*What is required*
Each line at or after the one containing "up a new office, relocating" should be transcribed exactly, up to and including the final line of the data.

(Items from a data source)

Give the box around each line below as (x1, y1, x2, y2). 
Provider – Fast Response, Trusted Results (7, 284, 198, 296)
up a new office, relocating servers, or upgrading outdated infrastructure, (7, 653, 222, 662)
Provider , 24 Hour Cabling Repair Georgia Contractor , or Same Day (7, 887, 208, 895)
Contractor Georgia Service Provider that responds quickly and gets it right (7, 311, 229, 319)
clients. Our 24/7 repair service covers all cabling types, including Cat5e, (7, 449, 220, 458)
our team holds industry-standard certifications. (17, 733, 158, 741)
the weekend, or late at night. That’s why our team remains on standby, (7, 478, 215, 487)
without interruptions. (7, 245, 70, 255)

*Exercise output*
up a new office, relocating servers, or upgrading outdated infrastructure, (7, 653, 222, 662)
Provider , 24 Hour Cabling Repair Georgia Contractor , or Same Day (7, 887, 208, 895)
Contractor Georgia Service Provider that responds quickly and gets it right (7, 311, 229, 319)
clients. Our 24/7 repair service covers all cabling types, including Cat5e, (7, 449, 220, 458)
our team holds industry-standard certifications. (17, 733, 158, 741)
the weekend, or late at night. That’s why our team remains on standby, (7, 478, 215, 487)
without interruptions. (7, 245, 70, 255)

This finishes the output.